* Work to complete *
All pictures are to be dropped, and everything else in the data duplicated exactly.
─── Excerpted records
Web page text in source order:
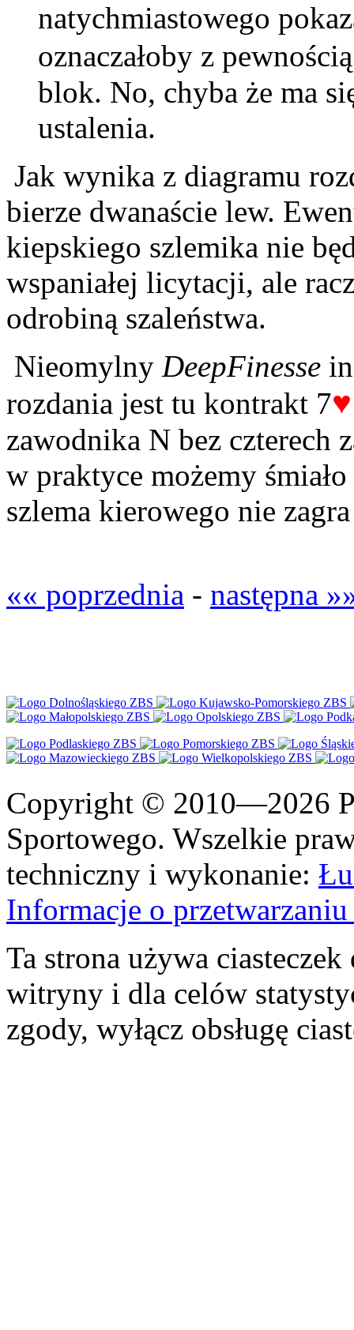
natychmiastowego
oznaczałoby z
blok. No, chyba że ma
ustalenia.
Jak wynika z diagramu
bierze dwanaście lew.
kiepskiego szlemika nie
wspaniałej licytacji, ale
odrobiną szaleństwa.
Nieomylny DeepFinesse
rozdania jest tu kontrakt 7♥
zawodnika N bez czterech
w praktyce możemy
szlema kierowego nie
«« poprzednia - następna
Copyright © 2010—2026
Sportowego. Wszelkie
techniczny i wykonanie:
Informacje o
Ta strona używa
witryny i dla celów
zgody, wyłącz obsługę
──────
* Response to this exercise *
Web page text in source order:
natychmiastowego
oznaczałoby z
blok. No, chyba że ma
ustalenia.
Jak wynika z diagramu
bierze dwanaście lew.
kiepskiego szlemika nie
wspaniałej licytacji, ale
odrobiną szaleństwa.
Nieomylny DeepFinesse
rozdania jest tu kontrakt 7♥
zawodnika N bez czterech
w praktyce możemy
szlema kierowego nie
«« poprzednia - następna
Copyright © 2010—2026
Sportowego. Wszelkie
techniczny i wykonanie:
Informacje o
Ta strona używa
witryny i dla celów
zgody, wyłącz obsługę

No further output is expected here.